そのアンタ等が武器を取れば不死身の軍隊が出来上がるはずだ、、、わざわざ兵を雇う意味が解らねぇ」


「フフフ、、、いかにも私共は不死の存在、、、ですが痛みは常人同様、普通に感じる。そして私は痛いのが苦手でしてね。それに

何より私共はあまりにも数が少ない。

軍を組織するにはまだまだ同志が足りぬという訳です。

更に言うならば、私共はただ不死身というだけで、それ以外に特殊な能力を有している訳ではありません。

ならば個々が高い戦闘力を持つ、専門家に委せるのが道理というもの、、、

日本の言葉にもあるでしょう?餅は餅屋というのが」


「なるほどな、、、

ならばついでにもう1つ質問に答えてくんねぇか?

なんでアンタ等自身をマシンナーズに改造しねぇんだ?戦闘力の高い連中を取り込んで、マシンナーズ手術を受けたなら、不死身の上に最強の兵士が出来上がるはずだが?

更にアンタ等の十八番、分離能力を使えば数の問題も解消出来よう?」


「ほほぅ、これはなかなかに頭が回るお方だ。

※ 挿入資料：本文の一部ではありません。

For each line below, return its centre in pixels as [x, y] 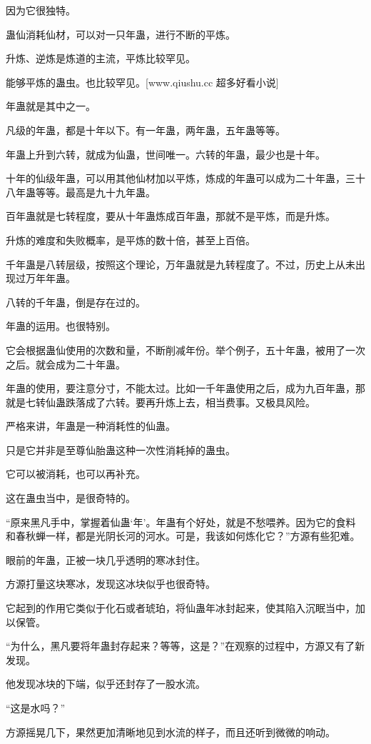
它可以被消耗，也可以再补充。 [76, 474]
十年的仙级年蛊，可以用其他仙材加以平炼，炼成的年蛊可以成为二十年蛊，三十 [185, 178]
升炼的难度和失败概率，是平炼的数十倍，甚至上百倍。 [131, 240]
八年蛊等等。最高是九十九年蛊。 [81, 192]
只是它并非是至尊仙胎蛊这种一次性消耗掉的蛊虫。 [121, 449]
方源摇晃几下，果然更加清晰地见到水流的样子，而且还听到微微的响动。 [171, 732]
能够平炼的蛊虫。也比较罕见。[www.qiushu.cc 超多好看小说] [142, 82]
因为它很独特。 [41, 10]

確かに貴方の仰る様にすれば、最強の軍隊が出来上がるでしょう、、、しかしそれが出来ない訳がある」


「、、、訳?」

有働の目が光った。


「ええ、そもそも私共の身体は、、、」

「そこまでだ、ラスプーチンッ!」


ラスプーチンが話し始めた時、背後にある建物の扉が開き、何者からかの声が掛かった。

その声の主を目にしたラスプーチンは、明らかな動揺を見せている。


「あ、貴方は、、、な、何故このような場所に、、、?」


(チッ!もう少しのところで、、、)

有働が内心舌を打つ。

せっかくミミックに秘められた身体の謎の一端を、饒舌となったラスプーチンの口から聞き出せそうだったのに、、、と。

現れた男はそれを見透かした様に、有働だけを見つめながら言う。


「ラスプーチンよ、、、お前は少しお喋りが過ぎる」


慌ててラスプーチンが頭を下げた。

そして室田達は現れたその男を知っていた。


「お、お主は、、、JJっ!!」

思わずもらした室田へと頭を下げたJJ。


「これはお見苦しい所を、、、画面越しでは顔を合わせてますが、直接お会いするのは初めてですね。いかにも私がD様の腹心にして、キャトル・マジョルドム(四執事)を束ねているJJでございます。しかし今はそんな事よりも、早々に地下を目指すのが賢明かと、、、」


「どういう意味じゃ?」


「今回のゲーム、このシベリアステージは時間制限がございます故、、、

皆様に与えられた時間は1時間。

その1時間の間に最下層である地下2Fを目指して頂く。そこで待つ者と会い、そこで待つ問題を解決すればステージクリアとなります」


「もし、、、時間をオーバーしたならどうなる?」

探るような室田に微笑み返したJJ。


「下で待つ者には、ある薬を投与しております。その薬の作用で、1時間後にその者の心臓は停止する、、、その時点でゲームオーバーとなり、D様が公約を決行するまでの事」


「その者とは?解決すべき問題とは何んじゃ?」

更に問う室田に、微笑んだままでJJが答える。


「行けば判ります、、、さあ、お急ぎになられては?既に時計の針は進み始めている」


「こいつの言う通りだ爺さん、とりあえず行くしかねぇ」


有働に促され、苦々しい表情で踵を返した室田。

その室田に視線だけで指示され、ニコライと楓が目の前の大きな扉を開く。

あちこち割れて、なんの絵かすら判らなくなったステンドグラスを見上げ、室田がパンパンと己の頬を叩いた。


「よっしゃっ!行くぞいっ!!」

気合いを入れて扉を潜った室田に一行も続く。

固い表情で歩みを進め始めた背後で、軋む様な轟音と共にその扉は閉ざされた。